▶ DIRECTIONS: Whenever the string "תנאי" appears in a line below, please copy the line out.
START DATA EXTRACTS
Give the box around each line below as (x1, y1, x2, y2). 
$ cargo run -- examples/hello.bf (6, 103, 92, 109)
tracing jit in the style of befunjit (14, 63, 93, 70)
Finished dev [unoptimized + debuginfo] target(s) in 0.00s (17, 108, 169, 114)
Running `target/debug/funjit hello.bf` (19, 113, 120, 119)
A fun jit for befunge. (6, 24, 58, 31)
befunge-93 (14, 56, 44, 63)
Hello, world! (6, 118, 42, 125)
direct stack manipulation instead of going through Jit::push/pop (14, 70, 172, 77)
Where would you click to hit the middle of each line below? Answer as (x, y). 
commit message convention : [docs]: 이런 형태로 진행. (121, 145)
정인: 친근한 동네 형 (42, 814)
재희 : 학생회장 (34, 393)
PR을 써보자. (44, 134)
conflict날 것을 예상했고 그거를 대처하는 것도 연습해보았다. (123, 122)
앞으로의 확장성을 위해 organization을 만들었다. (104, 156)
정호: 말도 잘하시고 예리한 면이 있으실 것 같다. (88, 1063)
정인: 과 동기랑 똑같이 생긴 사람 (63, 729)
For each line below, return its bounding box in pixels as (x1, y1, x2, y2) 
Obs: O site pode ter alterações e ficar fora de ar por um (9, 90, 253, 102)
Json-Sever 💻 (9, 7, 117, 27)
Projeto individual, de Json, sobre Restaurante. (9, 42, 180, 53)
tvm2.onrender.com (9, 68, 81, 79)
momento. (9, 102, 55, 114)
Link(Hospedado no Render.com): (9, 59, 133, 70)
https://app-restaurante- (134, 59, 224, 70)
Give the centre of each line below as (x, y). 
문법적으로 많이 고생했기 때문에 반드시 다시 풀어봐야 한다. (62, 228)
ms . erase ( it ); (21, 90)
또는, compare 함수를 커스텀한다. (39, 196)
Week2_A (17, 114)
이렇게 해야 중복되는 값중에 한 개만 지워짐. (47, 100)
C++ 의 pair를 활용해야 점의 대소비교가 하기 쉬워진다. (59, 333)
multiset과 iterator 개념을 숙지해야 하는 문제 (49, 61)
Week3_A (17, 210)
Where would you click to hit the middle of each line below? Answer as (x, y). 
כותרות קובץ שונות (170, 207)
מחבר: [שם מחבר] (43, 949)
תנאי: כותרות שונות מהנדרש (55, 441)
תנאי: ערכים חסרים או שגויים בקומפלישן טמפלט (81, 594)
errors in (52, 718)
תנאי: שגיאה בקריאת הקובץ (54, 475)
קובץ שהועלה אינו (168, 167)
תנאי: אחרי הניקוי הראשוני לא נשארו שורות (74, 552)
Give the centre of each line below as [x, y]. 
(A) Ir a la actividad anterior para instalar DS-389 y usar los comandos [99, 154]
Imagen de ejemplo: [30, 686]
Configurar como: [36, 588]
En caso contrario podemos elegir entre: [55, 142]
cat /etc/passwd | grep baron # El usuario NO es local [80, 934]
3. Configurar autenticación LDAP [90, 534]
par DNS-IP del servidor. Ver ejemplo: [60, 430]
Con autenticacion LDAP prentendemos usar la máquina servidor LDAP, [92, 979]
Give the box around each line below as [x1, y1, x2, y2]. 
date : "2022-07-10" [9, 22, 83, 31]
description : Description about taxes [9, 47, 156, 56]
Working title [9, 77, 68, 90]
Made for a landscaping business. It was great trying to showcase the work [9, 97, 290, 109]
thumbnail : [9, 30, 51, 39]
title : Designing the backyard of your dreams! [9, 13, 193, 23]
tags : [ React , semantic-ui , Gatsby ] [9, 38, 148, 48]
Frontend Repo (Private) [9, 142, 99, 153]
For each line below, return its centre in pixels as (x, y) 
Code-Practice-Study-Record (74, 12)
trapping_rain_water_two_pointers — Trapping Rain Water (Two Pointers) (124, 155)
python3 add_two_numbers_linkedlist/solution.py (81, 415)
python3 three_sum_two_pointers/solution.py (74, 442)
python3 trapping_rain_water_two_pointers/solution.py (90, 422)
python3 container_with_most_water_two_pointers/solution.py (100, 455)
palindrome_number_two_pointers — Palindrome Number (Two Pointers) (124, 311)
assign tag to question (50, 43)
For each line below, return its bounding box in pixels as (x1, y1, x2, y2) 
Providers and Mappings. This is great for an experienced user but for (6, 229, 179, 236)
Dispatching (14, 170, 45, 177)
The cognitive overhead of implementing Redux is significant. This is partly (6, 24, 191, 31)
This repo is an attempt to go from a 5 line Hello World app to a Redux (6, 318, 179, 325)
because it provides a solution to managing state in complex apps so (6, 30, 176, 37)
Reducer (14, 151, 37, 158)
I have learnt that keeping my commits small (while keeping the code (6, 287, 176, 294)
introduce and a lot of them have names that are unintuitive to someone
END DATA EXTRACTS
START DATA EXTRACTS
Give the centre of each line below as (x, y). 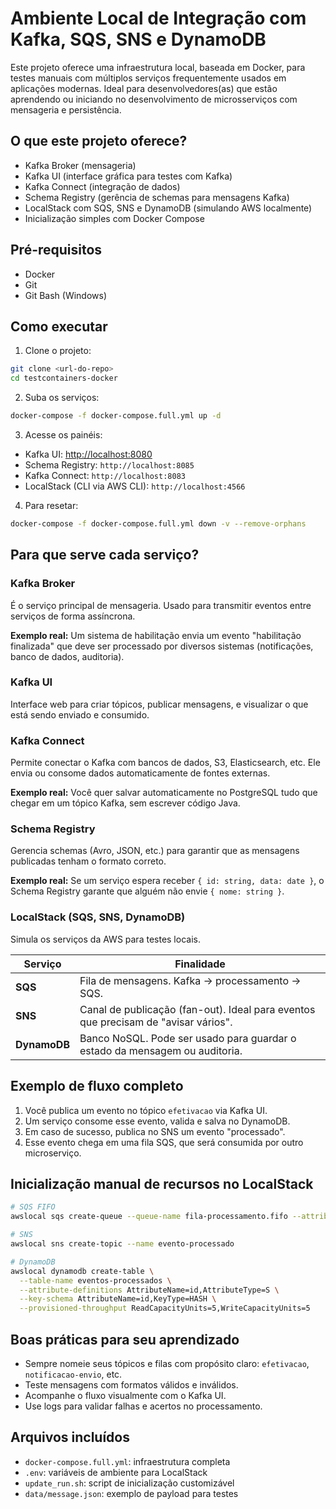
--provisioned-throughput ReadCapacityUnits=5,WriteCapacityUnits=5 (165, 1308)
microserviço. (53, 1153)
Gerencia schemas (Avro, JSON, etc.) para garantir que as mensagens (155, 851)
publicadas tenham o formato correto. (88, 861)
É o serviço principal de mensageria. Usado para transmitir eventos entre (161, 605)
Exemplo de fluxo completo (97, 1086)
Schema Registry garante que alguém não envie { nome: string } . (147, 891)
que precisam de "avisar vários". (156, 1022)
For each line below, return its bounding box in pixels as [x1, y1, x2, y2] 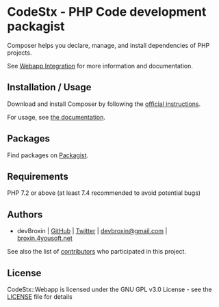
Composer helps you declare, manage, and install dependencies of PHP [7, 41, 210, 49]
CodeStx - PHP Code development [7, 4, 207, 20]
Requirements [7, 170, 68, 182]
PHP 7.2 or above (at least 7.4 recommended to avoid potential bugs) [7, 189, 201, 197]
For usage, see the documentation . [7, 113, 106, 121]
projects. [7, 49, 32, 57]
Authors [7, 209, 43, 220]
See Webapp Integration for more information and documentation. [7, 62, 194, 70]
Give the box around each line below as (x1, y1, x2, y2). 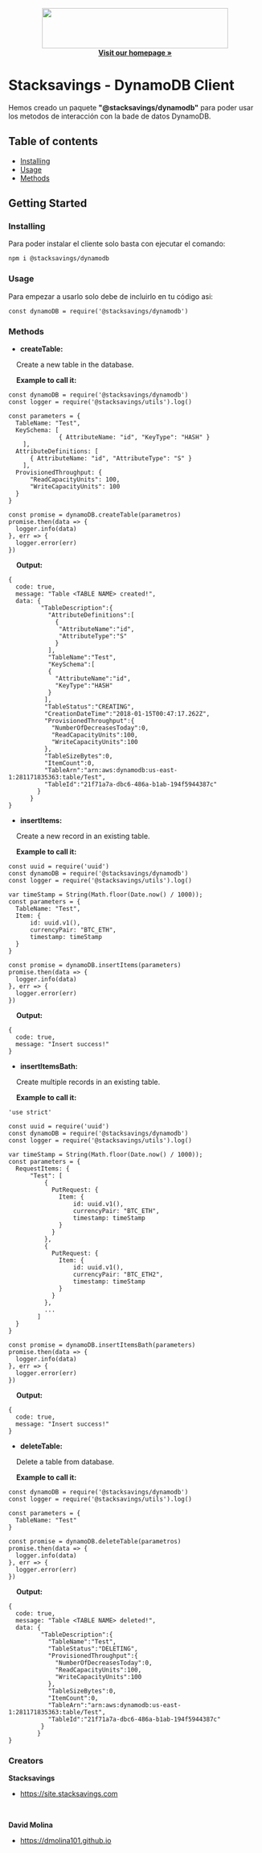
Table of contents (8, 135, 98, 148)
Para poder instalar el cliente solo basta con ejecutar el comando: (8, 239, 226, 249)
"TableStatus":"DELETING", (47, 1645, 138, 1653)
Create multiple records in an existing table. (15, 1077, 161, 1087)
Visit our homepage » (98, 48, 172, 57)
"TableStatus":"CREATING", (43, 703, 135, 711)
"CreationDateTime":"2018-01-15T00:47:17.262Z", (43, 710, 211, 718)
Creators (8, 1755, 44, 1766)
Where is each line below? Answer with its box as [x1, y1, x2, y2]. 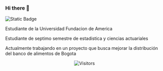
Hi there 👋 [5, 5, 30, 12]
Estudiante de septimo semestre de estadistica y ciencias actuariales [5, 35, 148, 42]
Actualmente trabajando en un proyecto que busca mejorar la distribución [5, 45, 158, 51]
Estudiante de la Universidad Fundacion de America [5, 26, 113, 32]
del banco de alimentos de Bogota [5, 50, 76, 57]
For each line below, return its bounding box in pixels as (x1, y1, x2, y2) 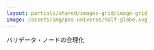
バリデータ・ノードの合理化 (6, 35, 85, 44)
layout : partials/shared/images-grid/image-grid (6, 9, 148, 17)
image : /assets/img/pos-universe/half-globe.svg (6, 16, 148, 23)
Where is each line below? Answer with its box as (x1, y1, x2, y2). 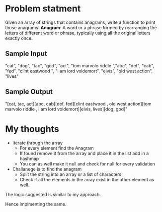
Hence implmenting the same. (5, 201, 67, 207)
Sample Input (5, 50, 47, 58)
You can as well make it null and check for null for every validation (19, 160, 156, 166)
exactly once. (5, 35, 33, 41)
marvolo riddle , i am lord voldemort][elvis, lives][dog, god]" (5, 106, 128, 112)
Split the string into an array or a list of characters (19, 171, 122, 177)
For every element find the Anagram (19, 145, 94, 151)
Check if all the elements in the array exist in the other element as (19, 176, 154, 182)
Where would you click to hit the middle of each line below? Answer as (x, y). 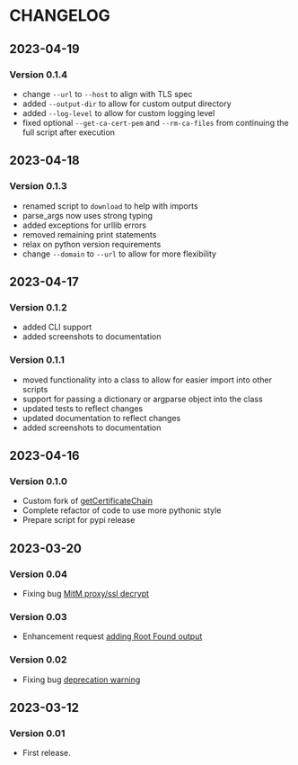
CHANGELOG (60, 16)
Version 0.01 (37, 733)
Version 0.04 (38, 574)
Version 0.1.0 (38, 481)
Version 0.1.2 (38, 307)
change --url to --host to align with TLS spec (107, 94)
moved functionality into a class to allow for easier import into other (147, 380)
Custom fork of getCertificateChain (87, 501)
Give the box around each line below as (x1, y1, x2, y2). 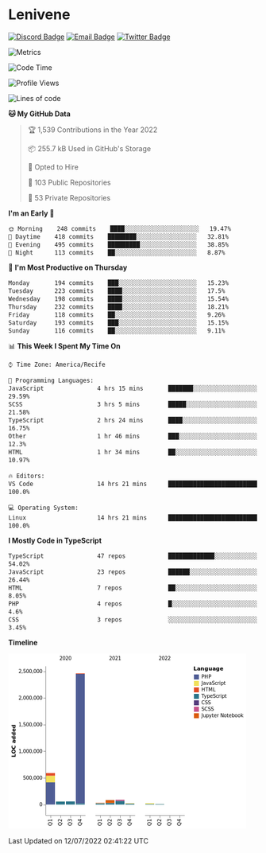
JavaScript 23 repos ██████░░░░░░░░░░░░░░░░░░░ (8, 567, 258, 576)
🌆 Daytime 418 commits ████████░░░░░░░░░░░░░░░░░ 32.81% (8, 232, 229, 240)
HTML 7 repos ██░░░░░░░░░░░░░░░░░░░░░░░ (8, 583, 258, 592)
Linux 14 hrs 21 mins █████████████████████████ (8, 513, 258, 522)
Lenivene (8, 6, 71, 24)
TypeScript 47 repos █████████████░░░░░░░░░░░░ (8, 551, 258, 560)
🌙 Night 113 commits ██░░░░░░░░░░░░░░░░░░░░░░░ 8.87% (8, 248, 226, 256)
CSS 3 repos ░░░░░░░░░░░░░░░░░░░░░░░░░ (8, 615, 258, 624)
END DATA EXTRACTS
START DATA EXTRACTS
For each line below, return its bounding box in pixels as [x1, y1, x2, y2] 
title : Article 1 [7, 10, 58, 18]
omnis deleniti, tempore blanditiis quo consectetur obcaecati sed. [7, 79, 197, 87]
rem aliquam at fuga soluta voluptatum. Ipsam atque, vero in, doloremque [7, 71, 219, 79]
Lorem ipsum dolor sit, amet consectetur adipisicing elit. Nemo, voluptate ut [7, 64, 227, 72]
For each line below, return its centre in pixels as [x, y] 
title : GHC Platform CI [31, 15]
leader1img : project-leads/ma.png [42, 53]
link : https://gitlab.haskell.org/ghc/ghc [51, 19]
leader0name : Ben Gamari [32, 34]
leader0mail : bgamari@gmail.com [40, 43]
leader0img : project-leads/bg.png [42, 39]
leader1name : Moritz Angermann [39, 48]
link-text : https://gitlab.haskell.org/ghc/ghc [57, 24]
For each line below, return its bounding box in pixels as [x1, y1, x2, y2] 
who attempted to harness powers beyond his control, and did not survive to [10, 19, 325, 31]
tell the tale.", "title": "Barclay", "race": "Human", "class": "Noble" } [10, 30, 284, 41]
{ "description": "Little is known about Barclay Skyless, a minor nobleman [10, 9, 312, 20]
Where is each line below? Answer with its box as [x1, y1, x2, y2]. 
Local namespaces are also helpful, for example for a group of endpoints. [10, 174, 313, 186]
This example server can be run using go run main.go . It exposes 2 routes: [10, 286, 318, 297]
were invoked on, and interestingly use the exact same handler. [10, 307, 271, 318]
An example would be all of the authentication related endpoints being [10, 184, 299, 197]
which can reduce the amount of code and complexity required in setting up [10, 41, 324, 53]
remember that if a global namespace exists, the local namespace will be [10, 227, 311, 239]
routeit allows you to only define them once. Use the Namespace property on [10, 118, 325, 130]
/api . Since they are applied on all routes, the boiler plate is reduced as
END DATA EXTRACTS
▶ RESULT:
תנאי: כותרות שונות מהנדרש (55, 441)
תנאי: ערכים חסרים או שגויים בקומפלישן טמפלט (81, 594)
תנאי: שגיאה בקריאת הקובץ (54, 475)
תנאי: אחרי הניקוי הראשוני לא נשארו שורות (74, 552)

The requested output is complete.